Computer Science and Artificial Intelligence Laboratory, MIT, Cambridge, MA, USA.
Max Delbruck Center for Molecular Medicine, -Buch, Berlin, Germany.
BMC Genomics. 2018 Feb 20;19(1):154. doi: 10.1186/s12864-018-4540-1.
RNA-binding proteins (RBPs) play vital roles in many processes in the cell. Different RBPs bind RNA with different sequence and structure specificities. While sequence specificities for a large set of 205 RBPs have been reported through the RNAcompete compendium, structure specificities are known for only a small fraction. The main limitation lies in the design of the RNAcompete technology, which tests RBP binding against unstructured RNA probes, making it difficult to infer structural preferences from these data. We recently developed RCK, an algorithm to infer sequence and structural binding models from RNAcompete data. The set of binding models enables, for the first time, a large-scale assessment of RNA structure in the RBPome.
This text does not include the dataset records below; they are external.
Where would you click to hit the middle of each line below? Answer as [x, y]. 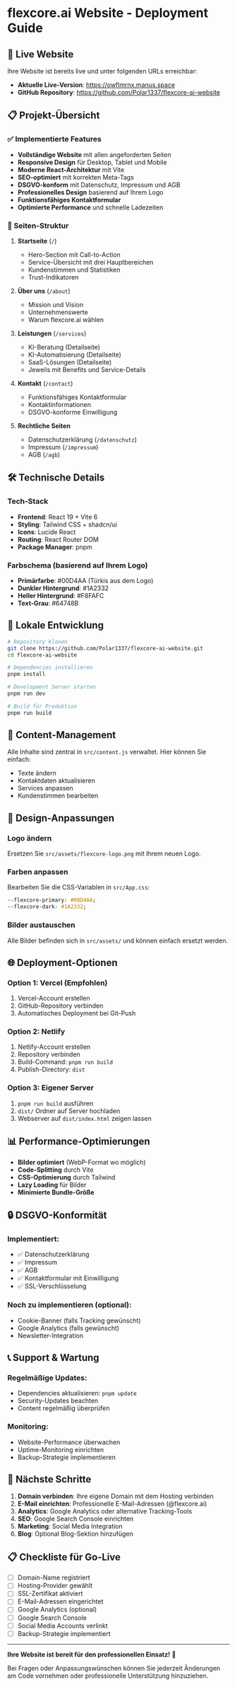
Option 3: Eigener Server [50, 1088]
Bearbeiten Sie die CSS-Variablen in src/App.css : [79, 887]
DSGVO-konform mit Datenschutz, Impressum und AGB [99, 185]
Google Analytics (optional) [57, 1610]
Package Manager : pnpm [55, 547]
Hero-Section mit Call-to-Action [74, 254]
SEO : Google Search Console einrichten [75, 1519]
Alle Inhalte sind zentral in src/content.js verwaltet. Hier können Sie [107, 752]
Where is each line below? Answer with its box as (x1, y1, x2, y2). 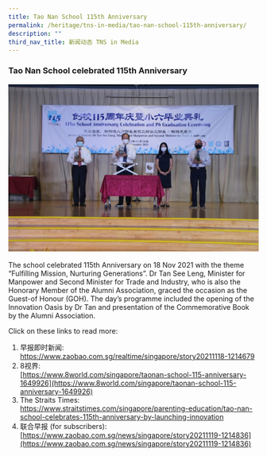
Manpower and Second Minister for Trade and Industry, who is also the (8, 276, 241, 286)
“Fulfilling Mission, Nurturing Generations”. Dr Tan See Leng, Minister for (8, 269, 246, 278)
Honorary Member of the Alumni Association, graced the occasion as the (8, 285, 248, 295)
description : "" (8, 29, 62, 37)
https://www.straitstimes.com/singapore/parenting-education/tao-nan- (19, 404, 253, 413)
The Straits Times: (19, 395, 80, 404)
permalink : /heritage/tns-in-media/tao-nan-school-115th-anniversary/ (8, 21, 247, 29)
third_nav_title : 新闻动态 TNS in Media (8, 38, 139, 46)
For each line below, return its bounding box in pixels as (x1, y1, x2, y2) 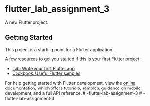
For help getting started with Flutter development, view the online (5, 80, 136, 86)
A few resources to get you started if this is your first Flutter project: (5, 56, 141, 62)
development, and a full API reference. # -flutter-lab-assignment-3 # (5, 90, 142, 96)
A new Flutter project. (5, 19, 49, 25)
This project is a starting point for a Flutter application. (5, 46, 114, 52)
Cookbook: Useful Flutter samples (12, 71, 81, 76)
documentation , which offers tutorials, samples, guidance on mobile (5, 85, 141, 91)
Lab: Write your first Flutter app (12, 65, 75, 71)
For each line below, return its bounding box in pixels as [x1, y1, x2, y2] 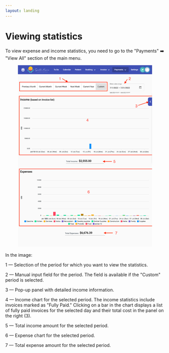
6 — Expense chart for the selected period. [5, 332, 95, 338]
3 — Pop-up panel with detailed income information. [5, 287, 114, 293]
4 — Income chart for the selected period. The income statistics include [5, 296, 155, 302]
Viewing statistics [5, 30, 82, 42]
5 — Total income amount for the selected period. [5, 322, 109, 329]
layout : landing [5, 8, 39, 13]
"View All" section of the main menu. [5, 55, 82, 61]
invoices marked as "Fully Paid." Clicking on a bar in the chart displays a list [5, 302, 163, 308]
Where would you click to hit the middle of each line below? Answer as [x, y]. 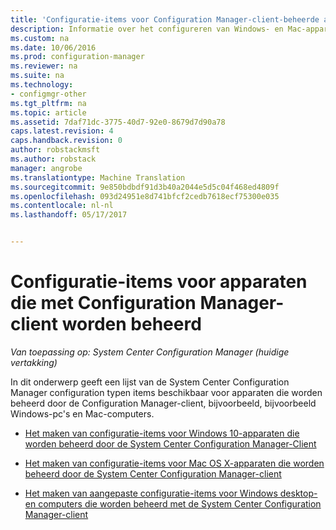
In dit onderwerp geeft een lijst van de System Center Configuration [150, 382]
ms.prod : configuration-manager [77, 57]
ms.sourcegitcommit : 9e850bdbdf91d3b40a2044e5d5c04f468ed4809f [145, 187]
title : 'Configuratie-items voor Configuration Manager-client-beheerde [165, 19]
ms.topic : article [48, 112]
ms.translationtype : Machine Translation [98, 177]
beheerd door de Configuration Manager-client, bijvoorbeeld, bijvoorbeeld [163, 403]
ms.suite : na [37, 76]
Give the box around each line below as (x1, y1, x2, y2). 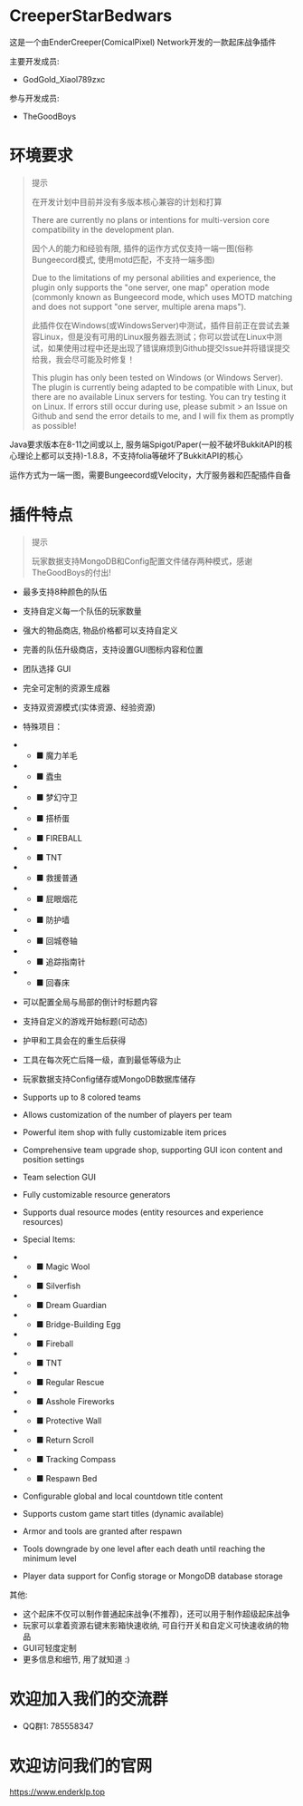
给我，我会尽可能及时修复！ (31, 354, 136, 364)
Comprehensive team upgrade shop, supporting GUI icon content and (22, 1144, 283, 1155)
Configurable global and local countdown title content (22, 1490, 223, 1501)
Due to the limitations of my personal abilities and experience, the (31, 272, 276, 283)
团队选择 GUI (22, 663, 71, 674)
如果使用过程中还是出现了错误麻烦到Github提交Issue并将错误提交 (47, 342, 291, 354)
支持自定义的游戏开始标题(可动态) (22, 1015, 148, 1026)
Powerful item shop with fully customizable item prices (22, 1126, 227, 1138)
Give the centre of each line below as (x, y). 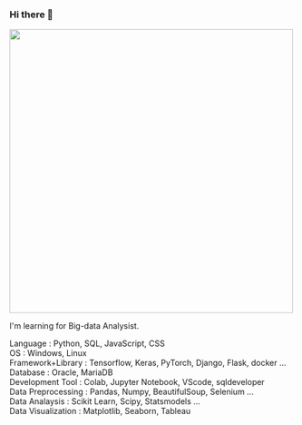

We re-validate and uncover the role of RNA structure in the RPBome through novel analysis of the largest-scale dataset to date. First, we show that RNA structure exists in presumably unstructured RNA probes and that its variability is correlated with RNA-binding. Second, we examine the structural binding preferences of RBPs and discover an overall preference to bind RNA loops. Third, we significantly improve protein-binding prediction using RNA structure, both in vitro and in vivo. Lastly, we demonstrate that RNA structural binding preferences can be inferred for new proteins from solely their amino acid content.
By counter-intuitively demonstrating through our analysis that we can predict both the RNA structure of and RBP binding to these putatively unstructured RNAs, we transform a compendium of RNA-binding proteins into a valuable resource for structure-based binding models. We uncover the important role RNA structure plays in protein-RNA interaction for hundreds of RNA-binding proteins.
RNA 结合蛋白(RBPs)在细胞的许多过程中发挥着重要作用。不同的 RBPs 以不同的序列和结构特异性结合 RNA。虽然通过 RNAcompete 汇编报告了大量 205 个 RBP 的序列特异性,但仅知道一小部分的结构特异性。主要的限制在于 RNAcompete 技术的设计,它针对无结构的 RNA 探针测试 RBP 结合,因此很难从这些数据中推断出结构偏好。我们最近开发了 RCK,这是一种从 RNAcompete 数据推断序列和结构结合模型的算法。这些结合模型集首次能够大规模评估 RBP 组中的 RNA 结构。
我们通过对迄今为止最大规模数据集的新分析重新验证并揭示了 RNA 结构在 RBP 组中的作用。首先,我们表明 RNA 结构存在于推测无结构的 RNA 探针中,其可变性与 RNA 结合相关。其次,我们检查了 RBPs 的结构结合偏好,并发现了对 RNA 环的总体偏好。第三,我们通过 RNA 结构显著提高了体外和体内的蛋白质结合预测。最后,我们证明可以仅从氨基酸含量推断新蛋白质的 RNA 结构结合偏好。
通过我们的分析反直觉地表明,我们可以预测这些推测无结构的 RNA 的 RNA 结构和 RBP 结合,我们将 RNA 结合蛋白的汇编转化为基于结构的结合模型的有价值资源。我们揭示了 RNA 结构在数百种 RNA 结合蛋白的蛋白质-RNA 相互作用中所起的重要作用。